When I worked at the animal shelter we would not allow littermates to be adopted together because they almost always grow up to hate each other. If you had to spend your whole life with your brother or sister, wouldn't you get sick of them pretty quick and start to pick fights? Lol. I have heard of people raising littermates together with no problems, but that was company policy. Electric fencing would definitely keep me out If I was trying to steal a horse. I've also seen some really neat motion-activated devices that will play a recording when triggered. They have them at my local park, if you pass a certain point after 9pm a very loud voice is suddenly yelling at you from every direction, "THE PARK IS CLOSED, EXIT THE PREMISES IMMEDIATELY OR LAW ENFORCEMENT WILL BE DISPATCHED." The first time I heard it, I thought someone was standing in the bushes with a loudspeaker. Very effective.


----------



## canyontrailgoats (Jan 4, 2014)

Even putting up "smile, you're on camera" signs around the fence will deter them, though actual cameras would be better! Someone I know put out "beware of dog" signs to deter unwelcome visitors.


----------



## kramsay (Mar 7, 2013)

canyontrailgoats said:


> Even putting up "smile, you're on camera" signs around the fence will deter them, though actual cameras would be better! Someone I know put out "beware of dog" signs to deter unwelcome visitors.
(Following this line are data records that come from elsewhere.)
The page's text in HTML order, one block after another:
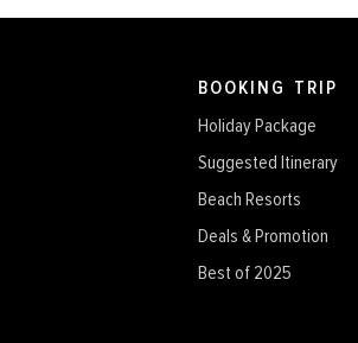
BOOKING TRIP
Holiday Package
Suggested Itinerary
Beach Resorts
Deals & Promotion
Best of 2025
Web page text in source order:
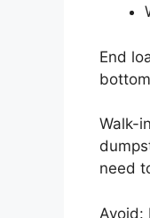
End
Walk-
need
Avoid:
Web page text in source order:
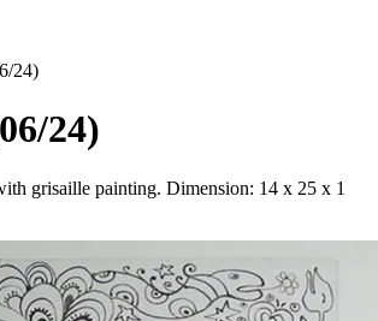
24)
24)
grisaille painting. Dimension: 14 x 25 x 1
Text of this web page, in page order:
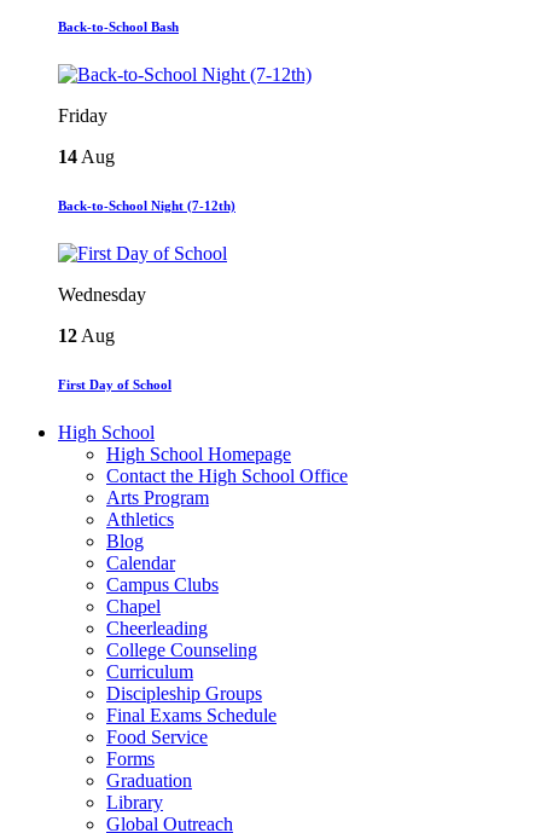
Back-to-School Bash
Friday
14 Aug
Back-to-School Night (7-12th)
Wednesday
12 Aug
First Day of School
High School
High School Homepage
Contact the High School Office
Arts Program
Athletics
Blog
Calendar
Campus Clubs
Chapel
Cheerleading
College Counseling
Curriculum
Discipleship Groups
Final Exams Schedule
Food Service
Forms
Graduation
Library
Global Outreach
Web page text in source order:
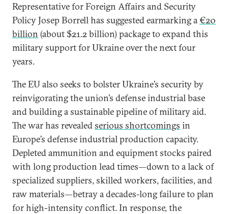
Representative for Foreign Affairs and Security
Policy Josep Borrell has suggested earmarking a€20
billion (about $21.2 billion) package to expand this
military support for Ukraine over the next four
years.
The EU also seeks to bolster Ukraine’s security by
reinvigorating the union’s defense industrial base
and building a sustainable pipeline of military aid.
The war has revealedserious shortcomings in
Europe’s defense industrial production capacity.
Depleted ammunition and equipment stocks paired
with long production lead times—down to a lack of
specialized suppliers, skilled workers, facilities, and
raw materials—betray a decades-long failure to plan
for high-intensity conflict. In response, the
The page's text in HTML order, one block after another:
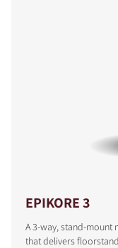
EPIKORE 3
A 3-way, stand-mount
that delivers
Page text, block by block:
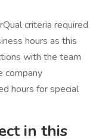
criteria required
hours as this
with the team
company
hours for special
in this
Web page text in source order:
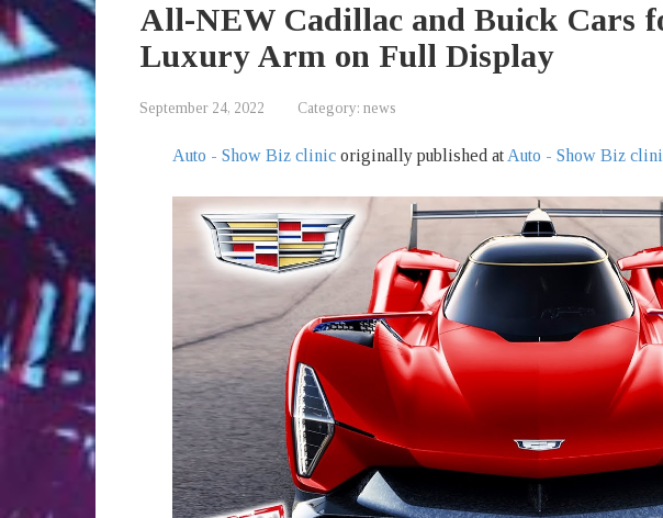
All-NEW Cadillac and Buick Cars
Luxury Arm on Full Display
September 24, 2022 Category: news
Auto - Show Biz clinic originally published at Auto - Show Biz
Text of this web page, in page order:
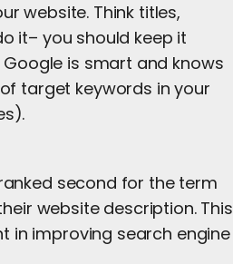
website. Think titles,
it– you should keep it
is smart and knows
target keywords in your
second for the term
website description. This
in improving search engine
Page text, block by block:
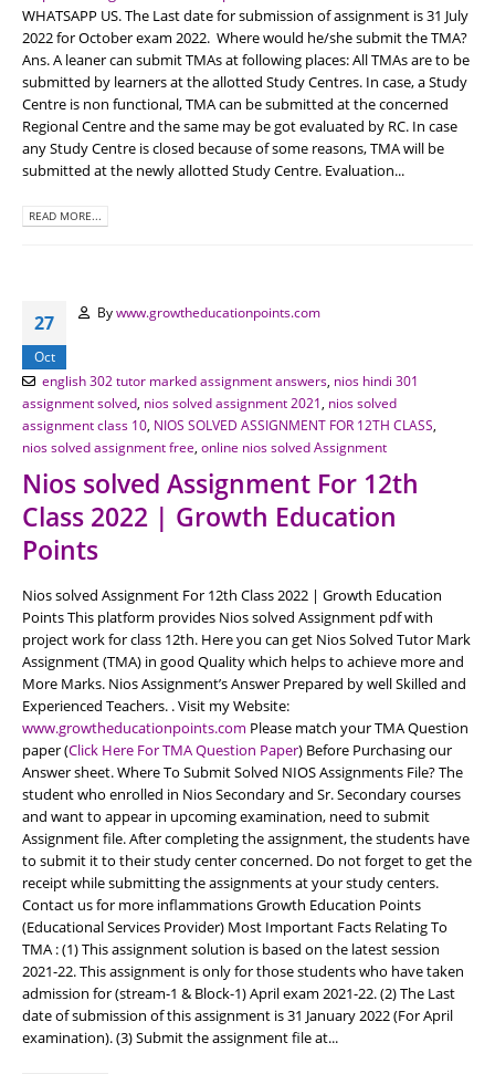
WHATSAPP US. The Last date for submission of assignment is 31 July
2022 for October exam 2022. Where would he/she submit the TMA?
Ans. A leaner can submit TMAs at following places: All TMAs are to be
submitted by learners at the allotted Study Centres. In case, a Study
Centre is non functional, TMA can be submitted at the concerned
Regional Centre and the same may be got evaluated by RC. In case
any Study Centre is closed because of some reasons, TMA will be
submitted at the newly allotted Study Centre. Evaluation...
READ MORE...
27
Oct
Bywww.growtheducationpoints.com
english 302 tutor marked assignment answers, nios hindi 301
assignment solved nios solved assignment 2021 nios solved
assignment class 10 NIOS SOLVED ASSIGNMENT FOR 12TH CLASS
nios solved assignment free online nios solved Assignment
Nios solved Assignment For 12th
Class 2022 | Growth Education
Points
Nios solved Assignment For 12th Class 2022 | Growth Education
Points This platform provides Nios solved Assignment pdf with
project work for class 12th. Here you can get Nios Solved Tutor Mark
Assignment (TMA) in good Quality which helps to achieve more and
More Marks. Nios Assignment’s Answer Prepared by well Skilled and
Experienced Teachers. . Visit my Website:
www.growtheducationpoints.com Please match your TMA Question
paper (Click Here For TMA Question Paper) Before Purchasing our
Answer sheet. Where To Submit Solved NIOS Assignments File? The
student who enrolled in Nios Secondary and Sr. Secondary courses
and want to appear in upcoming examination, need to submit
Assignment file. After completing the assignment, the students have
to submit it to their study center concerned. Do not forget to get the
receipt while submitting the assignments at your study centers.
Contact us for more inflammations Growth Education Points
(Educational Services Provider) Most Important Facts Relating To
TMA : (1) This assignment solution is based on the latest session
2021-22. This assignment is only for those students who have taken
admission for (stream-1 & Block-1) April exam 2021-22. (2) The Last
date of submission of this assignment is 31 January 2022 (For April
examination). (3) Submit the assignment file at...
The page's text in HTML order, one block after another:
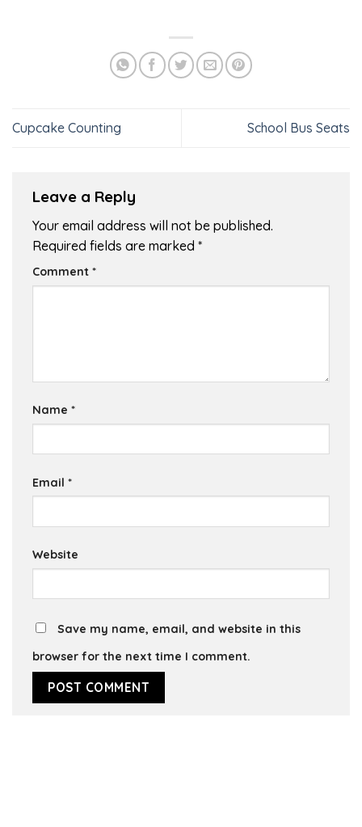
Cupcake Counting School Bus Seats
Leave a Reply
Your email address will not be published.
Required fields are marked *
Comment *
Name *
Email *
Website
Save my name, email, and website in this
browser for the next time I comment.
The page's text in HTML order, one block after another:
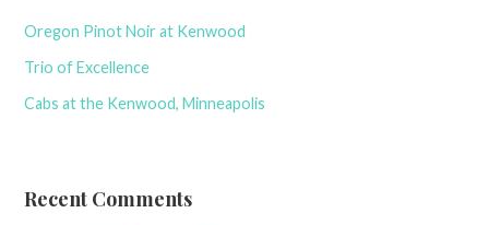
Oregon Pinot Noir at Kenwood
Trio of Excellence
Cabs at the Kenwood, Minneapolis
Recent Comments
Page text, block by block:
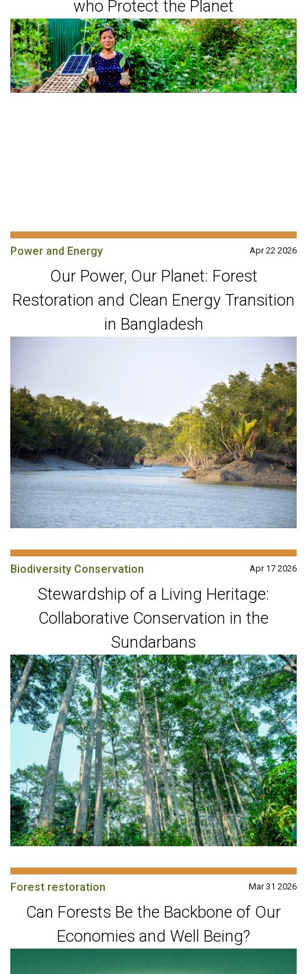
who Protect the Planet
Apr 22 2026
Power and Energy
Our Power, Our Planet: Forest
Restoration and Clean Energy Transition
in Bangladesh
Apr 17 2026
Biodiversity Conservation
Stewardship of a Living Heritage:
Collaborative Conservation in the
Sundarbans
Mar 31 2026
Forest restoration
Can Forests Be the Backbone of Our
Economies and Well Being?
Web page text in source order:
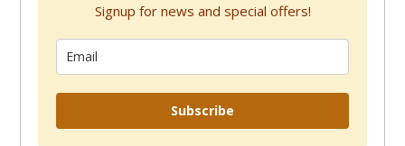
Signup for news and special offers!
Subscribe
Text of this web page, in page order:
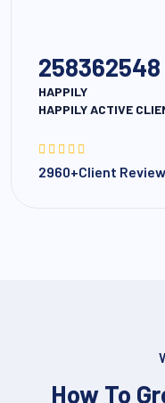
258362548
HAPPILY
HAPPILY ACTIVE
2960+Client
How To
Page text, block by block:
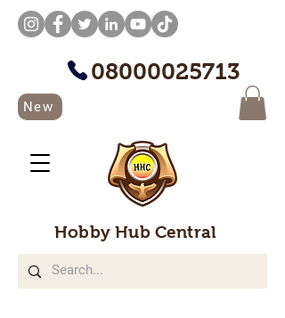
08000025713
New
Hobby Hub Central
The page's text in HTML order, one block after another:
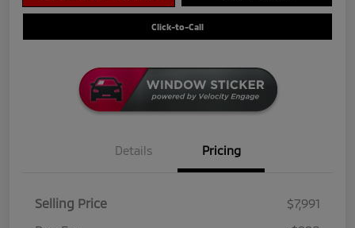
Click-to-Call
Details Pricing
Selling Price
$7,991
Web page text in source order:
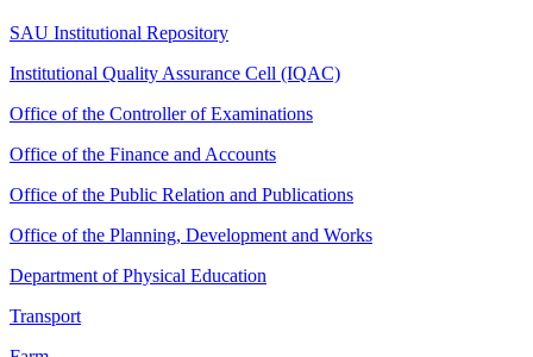
SAU Institutional Repository
Institutional Quality Assurance Cell (IQAC)
Office of the Controller of Examinations
Office of the Finance and Accounts
Office of the Public Relation and Publications
Office of the Planning, Development and Works
Department of Physical Education
Transport
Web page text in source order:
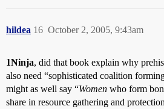
hildea October 2, 2005, 9:43am
16
1Ninja, did that book explain why
also need “sophisticated coalition
might as well say “Women who form
share in resource gathering and
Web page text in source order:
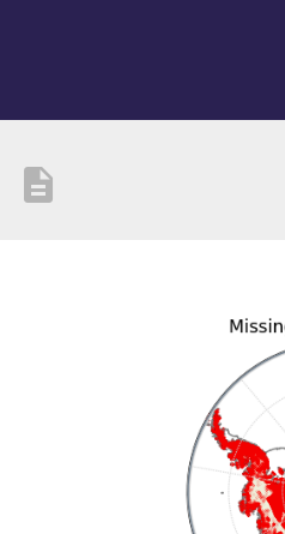
description
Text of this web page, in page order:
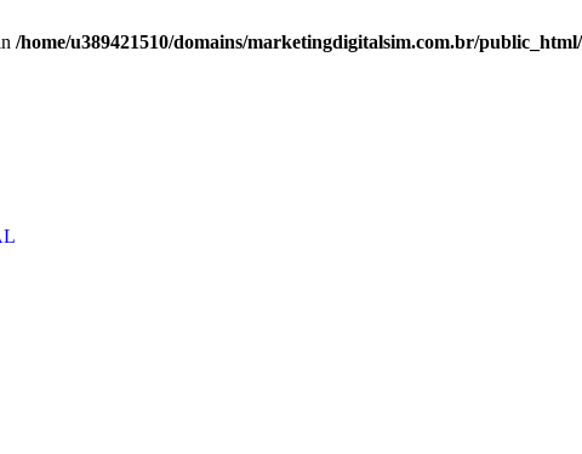
/home/u389421510/domains/marketingdigitalsim.com.br/
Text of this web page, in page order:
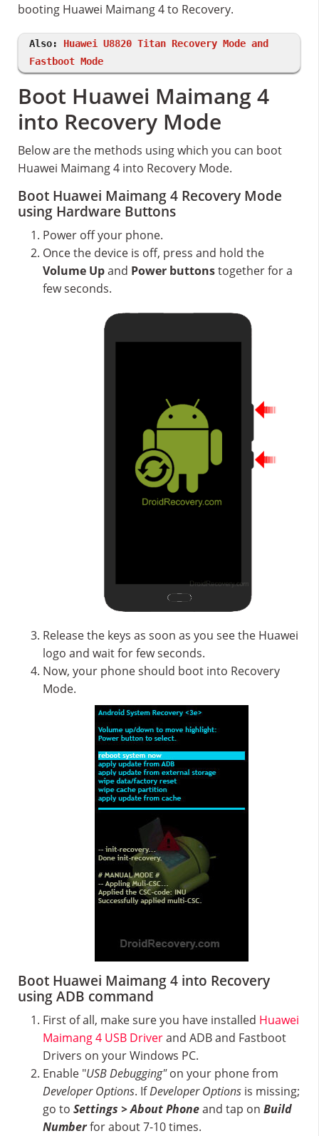
booting Huawei Maimang 4 to Recovery.
Also: Huawei U8820 Titan Recovery Mode and
Fastboot Mode
Boot Huawei Maimang 4
into Recovery Mode
Below are the methods using which you can boot
Huawei Maimang 4 into Recovery Mode.
Boot Huawei Maimang 4 Recovery Mode
using Hardware Buttons
Power off your phone.
Once the device is off, press and hold the
Volume Upand Power buttonstogether for a
few seconds.
Release the keys as soon as you see the Huawei
logo and wait for few seconds.
Now, your phone should boot into Recovery
Mode.
Boot Huawei Maimang 4 into Recovery
using ADB command
First of all, make sure you have installed Huawei
Maimang 4 USB Driverand ADB and Fastboot
Drivers on your Windows PC.
Enable "USB Debugging"on your phone from
Developer Options. IfDeveloper Options is missing;
go to Settings > About Phoneand tap on Build
Numberfor about 7-10 times.
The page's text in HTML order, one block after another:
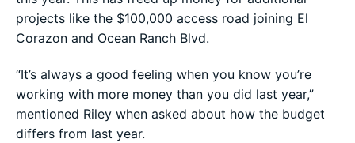
projects like the $100,000 access road joining El
Corazon and Ocean Ranch Blvd.
“It’s always a good feeling when you know you’re
working with more money than you did last year,”
mentioned Riley when asked about how the budget
differs from last year.
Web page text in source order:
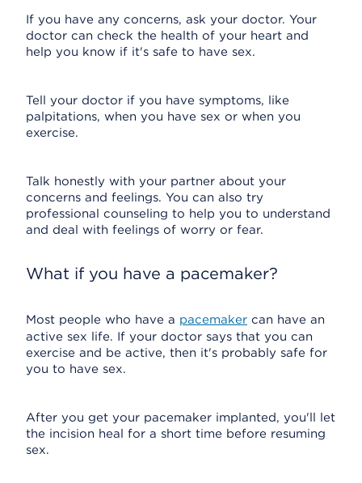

Good idea for the "smile, you're on camera" signs I have seen them before in a couple stores, guess we will be getting some 

I am afraid to put "beware of dog" signs up because we do have a German Shepherd. I have heard of people being taken to court and losing because they "knew their dog was dangerous because they put up beware of dog signs". I don't want to risk that.


----------



## canyontrailgoats (Jan 4, 2014)

Good point, better not risk that!


----------



## Goats Rock (Jun 20, 2011)

22/250 or a 12 ga. shotgun always seems to impress the crooks! 
Seriously, I sure hope no one goes after your horses or goats. We live way off 
a road and always hope no one will bother the animals. (We also do a lot of target 
practice, so maybe that scares bad guys away!).


----------